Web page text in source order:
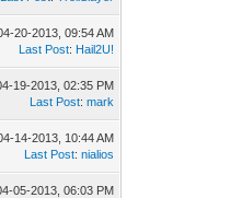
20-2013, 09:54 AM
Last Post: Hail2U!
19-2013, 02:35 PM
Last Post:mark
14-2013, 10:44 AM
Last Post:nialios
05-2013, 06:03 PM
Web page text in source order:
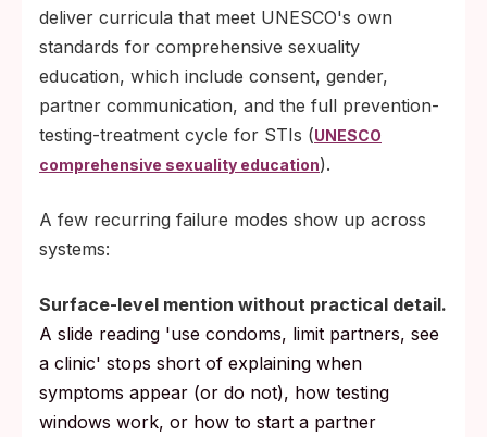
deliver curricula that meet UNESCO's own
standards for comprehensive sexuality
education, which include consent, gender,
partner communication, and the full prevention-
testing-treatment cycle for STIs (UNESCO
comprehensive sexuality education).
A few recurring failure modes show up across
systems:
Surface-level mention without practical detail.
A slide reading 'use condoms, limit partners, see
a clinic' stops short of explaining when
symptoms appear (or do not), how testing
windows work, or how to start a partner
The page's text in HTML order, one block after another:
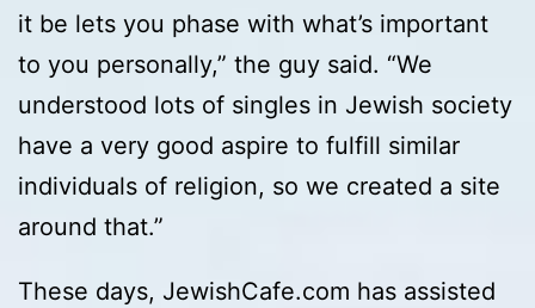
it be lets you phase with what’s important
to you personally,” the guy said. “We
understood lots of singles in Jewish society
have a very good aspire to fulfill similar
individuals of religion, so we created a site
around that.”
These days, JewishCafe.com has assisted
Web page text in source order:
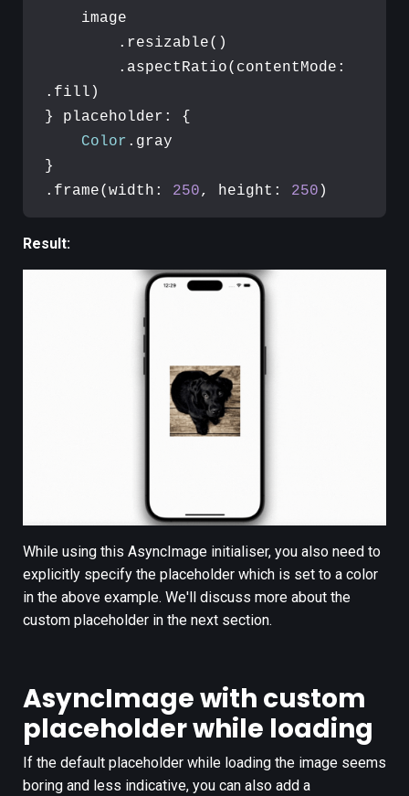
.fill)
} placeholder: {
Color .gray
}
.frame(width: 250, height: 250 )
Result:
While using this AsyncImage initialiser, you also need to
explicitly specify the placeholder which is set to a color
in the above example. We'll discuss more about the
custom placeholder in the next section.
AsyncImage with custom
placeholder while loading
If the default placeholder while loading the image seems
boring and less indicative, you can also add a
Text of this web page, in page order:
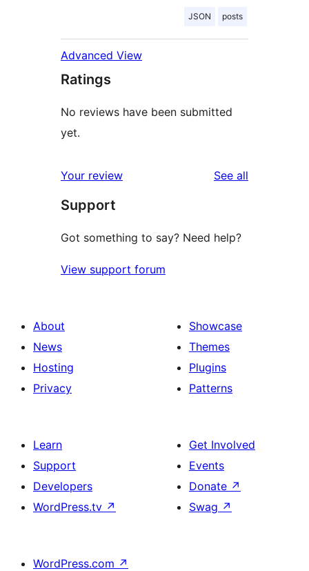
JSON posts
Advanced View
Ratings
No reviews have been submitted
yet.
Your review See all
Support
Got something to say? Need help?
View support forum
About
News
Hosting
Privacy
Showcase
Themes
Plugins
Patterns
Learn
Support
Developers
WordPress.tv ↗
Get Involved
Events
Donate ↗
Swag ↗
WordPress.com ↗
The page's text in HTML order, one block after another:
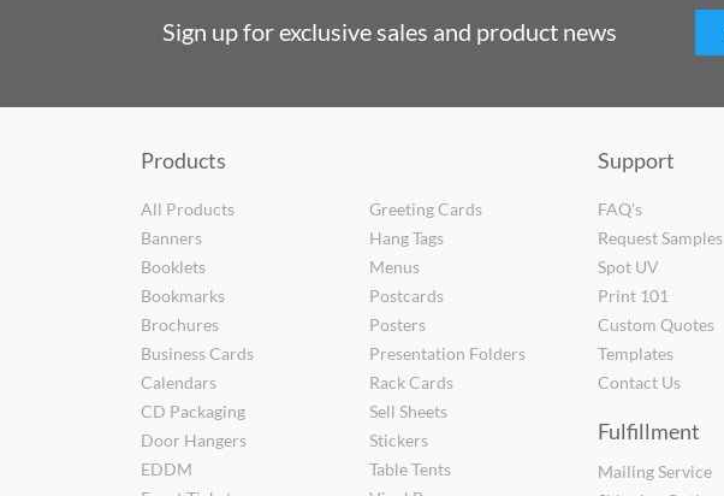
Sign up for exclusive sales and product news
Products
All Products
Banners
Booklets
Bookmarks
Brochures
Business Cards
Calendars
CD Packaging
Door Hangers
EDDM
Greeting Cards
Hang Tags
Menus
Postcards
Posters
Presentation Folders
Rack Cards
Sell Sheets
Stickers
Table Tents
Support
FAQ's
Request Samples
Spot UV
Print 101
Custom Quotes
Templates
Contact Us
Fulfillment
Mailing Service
• • • • • • •
> [Task goal] What is needed is an exact repeat of every entry above, with the pictures left out.

> [Answer to the problem]
Web page text in source order:
20-2013, 09:54 AM
Last Post: Hail2U!
19-2013, 02:35 PM
Last Post:mark
14-2013, 10:44 AM
Last Post:nialios
05-2013, 06:03 PM
Web page text in source order:
deliver curricula that meet UNESCO's own
standards for comprehensive sexuality
education, which include consent, gender,
partner communication, and the full prevention-
testing-treatment cycle for STIs (UNESCO
comprehensive sexuality education).
A few recurring failure modes show up across
systems:
Surface-level mention without practical detail.
A slide reading 'use condoms, limit partners, see
a clinic' stops short of explaining when
symptoms appear (or do not), how testing
windows work, or how to start a partner
The page's text in HTML order, one block after another:
it be lets you phase with what’s important
to you personally,” the guy said. “We
understood lots of singles in Jewish society
have a very good aspire to fulfill similar
individuals of religion, so we created a site
around that.”
These days, JewishCafe.com has assisted
Web page text in source order:
.fill)
} placeholder: {
Color .gray
}
.frame(width: 250, height: 250 )
Result:
While using this AsyncImage initialiser, you also need to
explicitly specify the placeholder which is set to a color
in the above example. We'll discuss more about the
custom placeholder in the next section.
AsyncImage with custom
placeholder while loading
If the default placeholder while loading the image seems
boring and less indicative, you can also add a
Text of this web page, in page order:
JSON posts
Advanced View
Ratings
No reviews have been submitted
yet.
Your review See all
Support
Got something to say? Need help?
View support forum
About
News
Hosting
Privacy
Showcase
Themes
Plugins
Patterns
Learn
Support
Developers
WordPress.tv ↗
Get Involved
Events
Donate ↗
Swag ↗
WordPress.com ↗
The page's text in HTML order, one block after another:
Sign up for exclusive sales and product news
Products
All Products
Banners
Booklets
Bookmarks
Brochures
Business Cards
Calendars
CD Packaging
Door Hangers
EDDM
Greeting Cards
Hang Tags
Menus
Postcards
Posters
Presentation Folders
Rack Cards
Sell Sheets
Stickers
Table Tents
Support
FAQ's
Request Samples
Spot UV
Print 101
Custom Quotes
Templates
Contact Us
Fulfillment
Mailing Service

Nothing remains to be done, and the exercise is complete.